* [TASK STATEMENT] Would you please give the entries again word for word, with no images in your copy?

━━ RECORD EXTRACTS ━━

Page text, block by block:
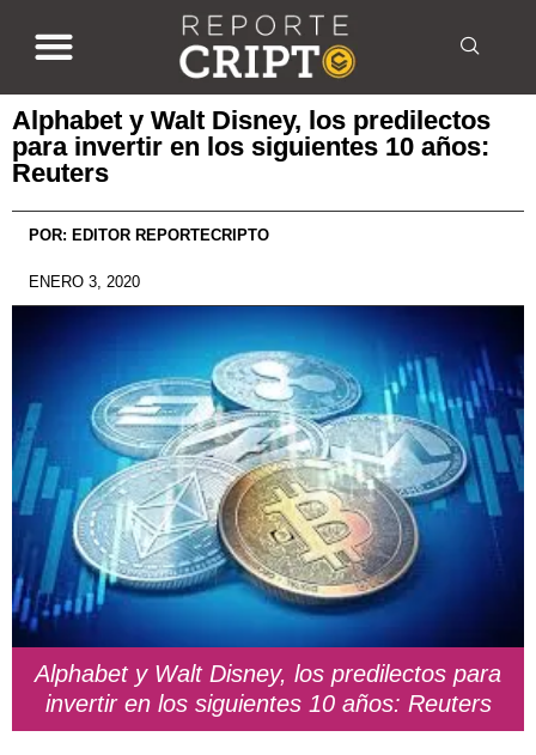
Alphabet y Walt Disney, los predilectos
para invertir en los siguientes 10 años:
Reuters
POR: EDITOR REPORTECRIPTO
ENERO 3, 2020
Alphabet y Walt Disney, los predilectos para
invertir en los siguientes 10 años: Reuters
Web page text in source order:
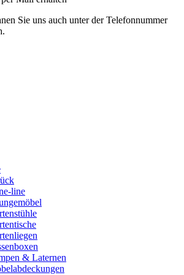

━━━

* [SOLVED PROBLEM]
Page text, block by block:
Alphabet y Walt Disney, los predilectos
para invertir en los siguientes 10 años:
Reuters
POR: EDITOR REPORTECRIPTO
ENERO 3, 2020
Alphabet y Walt Disney, los predilectos para
invertir en los siguientes 10 años: Reuters
Web page text in source order:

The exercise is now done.